Gather all lines from the material that contain the word "most".

Provided entries:
=-=-=
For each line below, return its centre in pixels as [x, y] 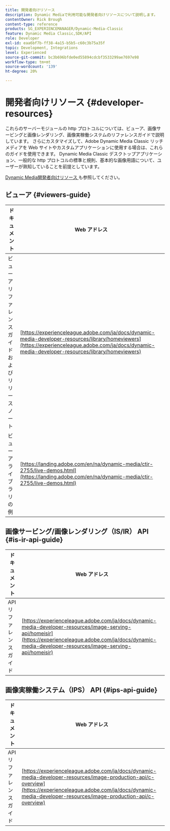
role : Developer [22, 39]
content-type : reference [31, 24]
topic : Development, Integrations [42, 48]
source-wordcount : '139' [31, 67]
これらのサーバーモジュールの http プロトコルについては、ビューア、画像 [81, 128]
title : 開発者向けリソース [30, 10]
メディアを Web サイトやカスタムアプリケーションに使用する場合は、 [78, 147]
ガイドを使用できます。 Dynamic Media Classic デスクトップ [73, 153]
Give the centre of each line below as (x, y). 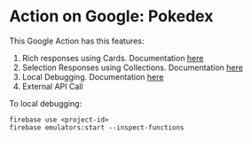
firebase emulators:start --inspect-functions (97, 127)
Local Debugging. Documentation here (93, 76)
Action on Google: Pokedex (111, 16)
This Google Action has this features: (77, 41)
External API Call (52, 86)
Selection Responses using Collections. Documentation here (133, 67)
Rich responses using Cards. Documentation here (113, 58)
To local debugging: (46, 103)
=-=-=
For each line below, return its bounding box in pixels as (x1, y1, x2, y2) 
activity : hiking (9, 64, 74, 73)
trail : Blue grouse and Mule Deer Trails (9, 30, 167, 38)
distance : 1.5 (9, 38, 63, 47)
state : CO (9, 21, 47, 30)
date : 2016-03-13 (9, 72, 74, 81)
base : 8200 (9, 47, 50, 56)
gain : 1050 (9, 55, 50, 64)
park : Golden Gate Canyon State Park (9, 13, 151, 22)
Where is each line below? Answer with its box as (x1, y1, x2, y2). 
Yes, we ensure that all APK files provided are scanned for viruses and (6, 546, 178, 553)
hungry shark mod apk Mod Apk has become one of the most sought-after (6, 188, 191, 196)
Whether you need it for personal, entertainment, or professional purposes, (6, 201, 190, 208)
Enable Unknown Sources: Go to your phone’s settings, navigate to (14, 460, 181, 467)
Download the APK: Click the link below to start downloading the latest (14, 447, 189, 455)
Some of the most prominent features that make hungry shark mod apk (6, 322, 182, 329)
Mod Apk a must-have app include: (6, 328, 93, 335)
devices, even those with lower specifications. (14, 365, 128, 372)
=-=-=
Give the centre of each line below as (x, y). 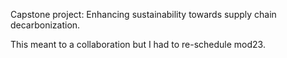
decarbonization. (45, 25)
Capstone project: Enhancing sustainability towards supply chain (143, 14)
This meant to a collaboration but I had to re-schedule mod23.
=-=-=
Task answer:
hungry shark mod apk Mod Apk has become one of the most sought-after (6, 188, 191, 196)
Some of the most prominent features that make hungry shark mod apk (6, 322, 182, 329)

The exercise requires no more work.